- Work to complete: Could you reproduce every record below exactly, excluding all pictures?

- Data provided:
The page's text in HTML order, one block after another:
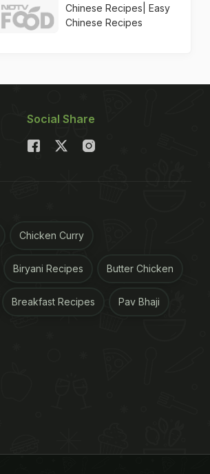
Chinese Recipes| Easy
Chinese Recipes
Social Share
Chicken Curry
Biryani Recipes Butter Chicken
Breakfast Recipes Pav Bhaji
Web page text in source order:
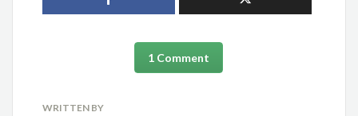
1 Comment
WRITTEN BY
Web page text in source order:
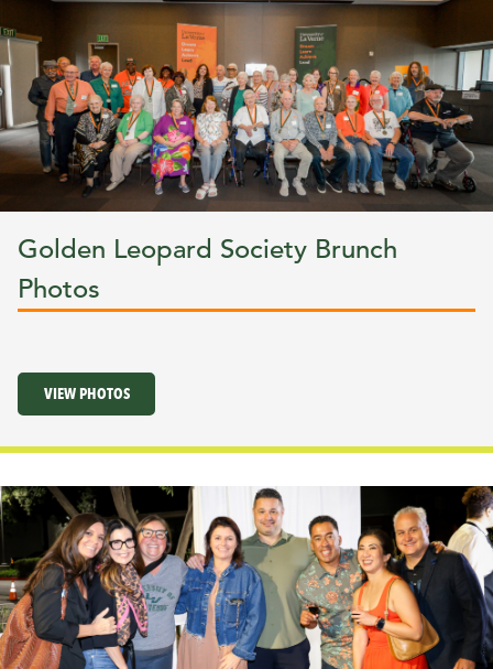
Golden Leopard Society Brunch
Photos
VIEW PHOTOS
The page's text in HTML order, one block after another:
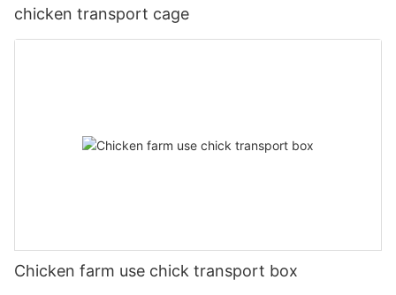
chicken transport cage
Chicken farm use chick transport box
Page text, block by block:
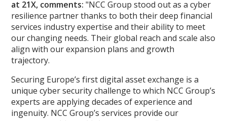
at 21X, comments: "NCC Group stood out as a cyber
resilience partner thanks to both their deep financial
services industry expertise and their ability to meet
our changing needs. Their global reach and scale also
align with our expansion plans and growth
trajectory.
Securing Europe’s first digital asset exchange is a
unique cyber security challenge to which NCC Group’s
experts are applying decades of experience and
ingenuity. NCC Group’s services provide our
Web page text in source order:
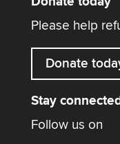
Please help
Donate
Stay
Follow us on
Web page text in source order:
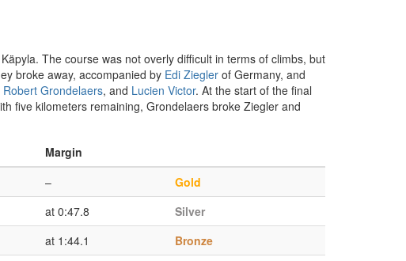
The course was not overly difficult in terms of climbs, but
broke away, accompanied by Edi Ziegler of Germany, and
Robert Grondelaers, and Lucien Victor. At the start of the final
five kilometers remaining, Grondelaers broke Ziegler and
Margin
–
Gold
at 0:47.8
Silver
at 1:44.1
Bronze
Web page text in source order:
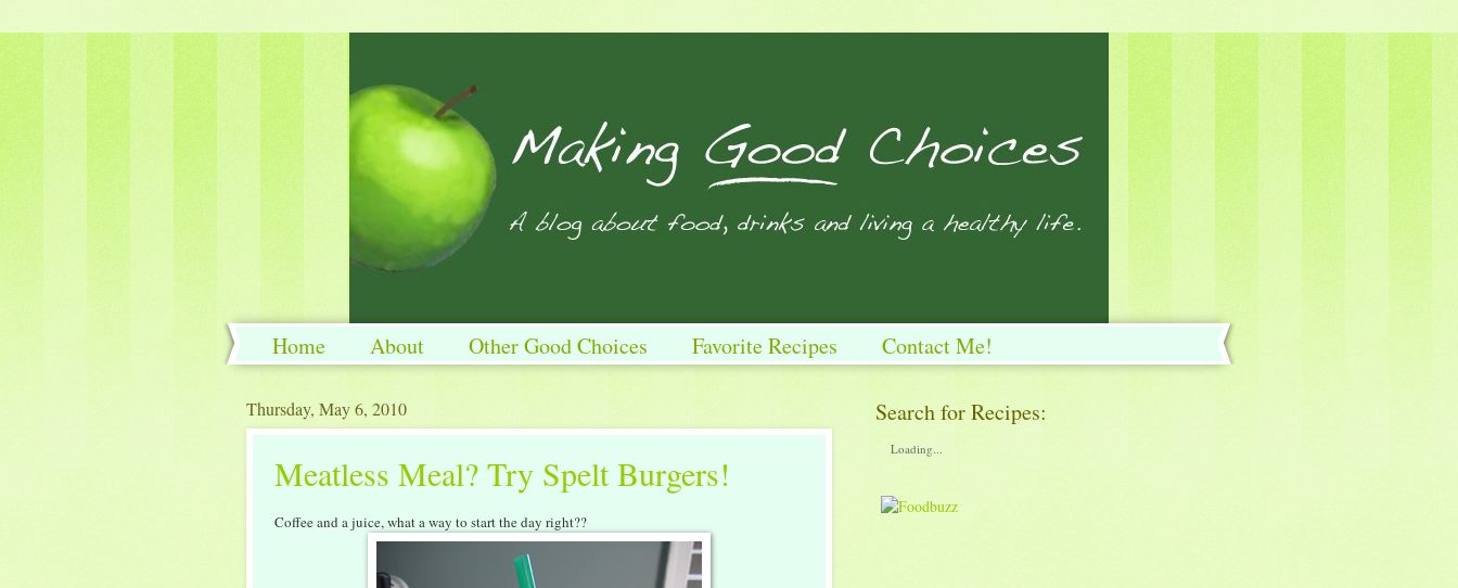
Home About Other Good Choices Favorite Recipes Contact Me!
Thursday, May 6, 2010
Meatless Meal? Try Spelt Burgers!
Coffee and a juice, what a way to start the day right??
Search for Recipes:
Loading...
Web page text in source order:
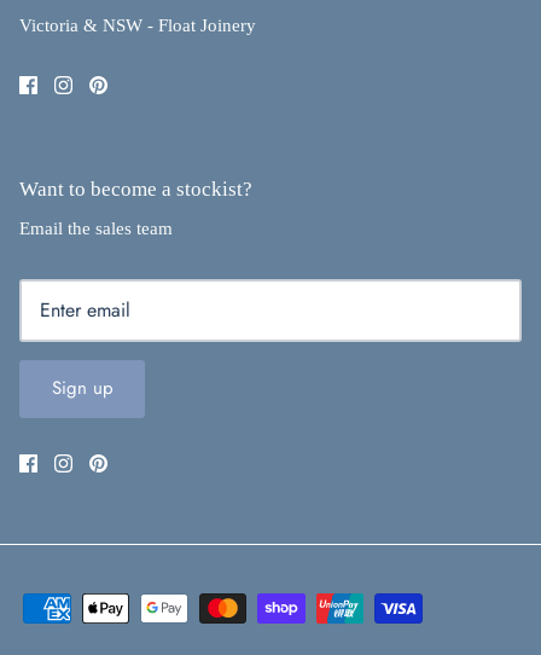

- Problem solution:
The page's text in HTML order, one block after another:
Chinese Recipes| Easy
Chinese Recipes
Social Share
Chicken Curry
Biryani Recipes Butter Chicken
Breakfast Recipes Pav Bhaji
Web page text in source order:
1 Comment
WRITTEN BY
Web page text in source order:
Golden Leopard Society Brunch
Photos
VIEW PHOTOS
The page's text in HTML order, one block after another:
chicken transport cage
Chicken farm use chick transport box
Page text, block by block:
at 21X, comments: "NCC Group stood out as a cyber
resilience partner thanks to both their deep financial
services industry expertise and their ability to meet
our changing needs. Their global reach and scale also
align with our expansion plans and growth
trajectory.
Securing Europe’s first digital asset exchange is a
unique cyber security challenge to which NCC Group’s
experts are applying decades of experience and
ingenuity. NCC Group’s services provide our
Web page text in source order:
Please help
Donate
Stay
Follow us on
Web page text in source order:
The course was not overly difficult in terms of climbs, but
broke away, accompanied by Edi Ziegler of Germany, and
Robert Grondelaers, and Lucien Victor. At the start of the final
five kilometers remaining, Grondelaers broke Ziegler and
Margin
–
Gold
at 0:47.8
Silver
at 1:44.1
Bronze
Web page text in source order:
Home About Other Good Choices Favorite Recipes Contact Me!
Thursday, May 6, 2010
Meatless Meal? Try Spelt Burgers!
Coffee and a juice, what a way to start the day right??
Search for Recipes:
Loading...
Web page text in source order:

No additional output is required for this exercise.